Martin Parker's Shackle Stick text
Dear Backers. The Shackle Stick is on it's way!
We need the last bit of donations to fund production and the video that will be filmed on 8 May in Amsterdam during the Zaal 100 concert series.
This is the text that will appear with the Shackle Stick, written by Martin Parker and freshly revised on 18 April. We're very excited about it. So is he:
To be shackled is to be tethered, restricted, to have limited freedom of movement. To be shackled to another performer as La Berge and van Heumen are in this live electronic music means that forwards, backwards or sideways progress cannot be made without playful negotiation, some tussle and perhaps an uncomfortable consensus. Shackle are bound via messages that are sent to each other's electronics and tell them what to do next: they are obliged to recognise these commands, and this provides a trajectory for the music that, whilst made in the moment, is coerced into being through the friction that their bonds create.
What are the sonic consequences of this approach to improvising and performing? The openings of many of the tracks on this memory stick explode with an energy that implies individuality, freedom and autonomy. However, as the pieces and live sets here progress, what at first seems like exuberance is actually work, a struggle to spit the music out, or to find it, or a race to get there. You'll hear this clearly in the opening of the Edinburgh set from 2010. This live performance lasts nearly 37 minutes without a break and has La Berge literally gasping for air within 4 minutes. From this point on, the duo negotiate the double-edged benefits and constraints of being musically tied together.
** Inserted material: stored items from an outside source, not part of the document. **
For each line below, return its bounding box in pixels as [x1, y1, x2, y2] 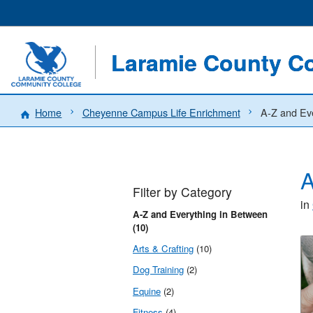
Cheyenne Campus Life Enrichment [82, 104, 240, 119]
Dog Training [133, 263, 184, 277]
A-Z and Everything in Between [133, 207, 268, 221]
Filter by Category [133, 183, 232, 201]
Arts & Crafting [133, 242, 194, 256]
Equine [133, 284, 161, 298]
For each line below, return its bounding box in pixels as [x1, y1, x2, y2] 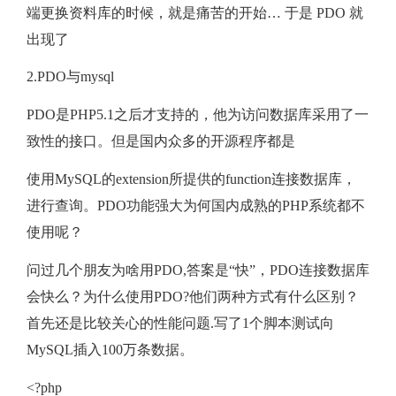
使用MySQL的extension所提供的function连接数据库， [27, 171, 356, 187]
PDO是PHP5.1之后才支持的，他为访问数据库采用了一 [27, 107, 369, 123]
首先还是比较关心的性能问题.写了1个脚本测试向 [27, 315, 334, 331]
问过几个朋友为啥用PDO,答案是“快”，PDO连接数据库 [27, 262, 369, 278]
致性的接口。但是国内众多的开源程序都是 [27, 133, 295, 149]
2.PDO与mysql [27, 69, 114, 85]
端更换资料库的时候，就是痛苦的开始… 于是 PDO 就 [27, 4, 363, 20]
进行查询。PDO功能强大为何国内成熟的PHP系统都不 [27, 198, 365, 214]
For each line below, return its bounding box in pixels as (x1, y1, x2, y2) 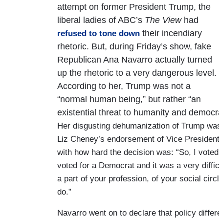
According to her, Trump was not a (57, 81, 191, 91)
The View (145, 15, 181, 25)
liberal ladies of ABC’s (57, 15, 145, 25)
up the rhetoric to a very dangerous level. (57, 67, 217, 78)
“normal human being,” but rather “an (57, 94, 201, 104)
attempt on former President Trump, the (57, 1, 211, 12)
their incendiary (140, 28, 202, 38)
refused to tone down (57, 28, 140, 38)
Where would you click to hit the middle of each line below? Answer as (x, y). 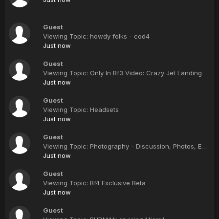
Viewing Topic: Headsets (81, 109)
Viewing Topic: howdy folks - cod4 (96, 36)
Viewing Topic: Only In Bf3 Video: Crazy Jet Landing (122, 73)
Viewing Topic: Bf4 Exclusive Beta (94, 183)
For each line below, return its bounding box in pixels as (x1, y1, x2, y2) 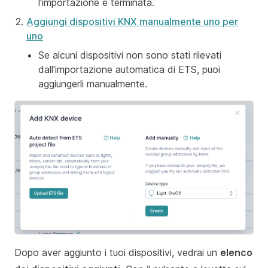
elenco (220, 246, 252, 258)
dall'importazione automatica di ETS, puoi (38, 63, 220, 76)
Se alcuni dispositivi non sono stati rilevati (38, 49, 221, 62)
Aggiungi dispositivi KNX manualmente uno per (26, 16, 238, 28)
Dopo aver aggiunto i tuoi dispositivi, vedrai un (14, 246, 220, 258)
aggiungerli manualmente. (38, 78, 147, 90)
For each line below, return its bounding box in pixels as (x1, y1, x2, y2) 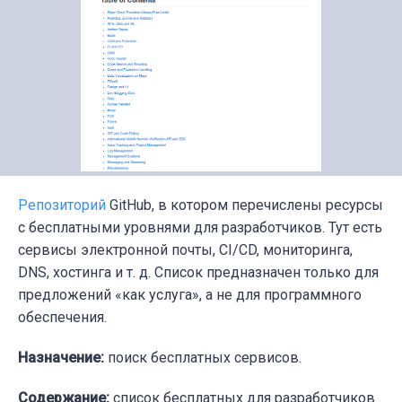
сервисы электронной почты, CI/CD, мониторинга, (18, 241, 353, 259)
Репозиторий (18, 197, 106, 214)
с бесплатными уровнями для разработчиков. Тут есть (18, 219, 382, 237)
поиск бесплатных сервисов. (104, 349, 301, 367)
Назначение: (18, 349, 104, 367)
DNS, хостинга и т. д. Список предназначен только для (18, 264, 379, 282)
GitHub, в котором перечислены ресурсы (106, 197, 383, 214)
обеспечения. (18, 309, 107, 327)
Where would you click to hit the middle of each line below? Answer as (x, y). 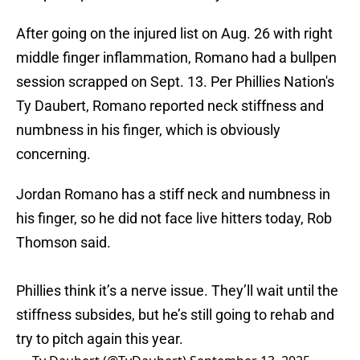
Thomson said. (63, 243)
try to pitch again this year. (100, 339)
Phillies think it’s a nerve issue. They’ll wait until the (177, 291)
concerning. (53, 154)
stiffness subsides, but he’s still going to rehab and (175, 315)
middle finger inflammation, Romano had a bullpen (176, 58)
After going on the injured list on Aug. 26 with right (174, 34)
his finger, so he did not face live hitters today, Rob (174, 219)
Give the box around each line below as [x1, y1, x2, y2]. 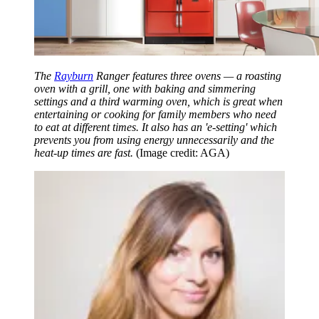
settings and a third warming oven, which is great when [34, 95, 283, 108]
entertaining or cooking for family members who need [34, 108, 276, 121]
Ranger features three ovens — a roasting [93, 70, 281, 83]
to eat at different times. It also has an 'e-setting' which [34, 121, 277, 134]
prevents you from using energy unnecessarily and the [34, 134, 274, 147]
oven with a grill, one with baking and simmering [34, 83, 256, 95]
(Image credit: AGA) [136, 147, 229, 159]
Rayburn [54, 70, 93, 83]
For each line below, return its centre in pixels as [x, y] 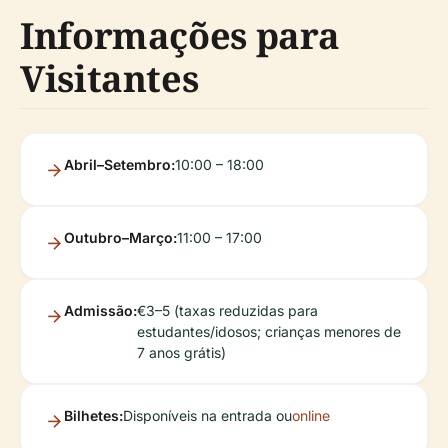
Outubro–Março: [120, 238]
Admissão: [100, 311]
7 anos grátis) [181, 353]
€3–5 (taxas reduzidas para [227, 311]
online [311, 416]
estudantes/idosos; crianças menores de [269, 332]
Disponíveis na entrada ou [207, 416]
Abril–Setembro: [119, 165]

Other shackles however have been deliberately cast off. The legacy of the classical flute for example has been abandoned; listen to “Twist” – flutes just aren’t supposed to sound like this are they? La Berge’s rigorously tested electronics are discrete and used so organically that they behave like extensions of her musical intentions rather than bolted-on 21st century extras. As La Berge leaves the flute's polite character at the door, van Heumen has liberated himself from the magnetic pull of his computer screen. On the videos here, you'll notice his laptop lid down just far enough that the computer doesn't go to sleep, but there is no chance he can glance across to check the status of his software. Instead, he interfaces with his instrument by listening and by touch.
Van Heumen has developed a sophisticated relationship between game controller and instrumental agency. His joystick sounds incredibly well armed and he continually plays a game with the flute, grabbing tiny samples of live sound and firing them back into the room. Here, we see Shackle bound to some well-tested rules of acoustic sound production: if the interface isn’t being used, van Heumen doesn’t make a sound.
Aside from the musical risks this duo take when performing live, releasing music on memory stick may seem especially dangerous as you can erase and repurpose the data-space for other things. Copying to your media collection is very simple and with no DRM, you could pass this stick around to your friends, even remix some of the music and add that to the stick before you hand it over and pretend that your remix is one of Shackle's pieces. Are Shackle being flagrantly irresponsible with a fast and loose attitude to their copyrights and authorship? No, this is a healthy and pragmatic response to the way things are now in music publishing and in a consumer society such as ours. Releasing on memory stick saves landfill, and you get something useful once you've imported the music to your media collection.
This duo of flute with electronics and joystick-controlled laptop make unusual and highly driven music that fits their name. Wriggle, squirm, rub, coerce, jam, rupture, giggle, slip, roll, flap are other words that go some way to conjure a sense of what this music must be like to make and certainly what it is like to listen to.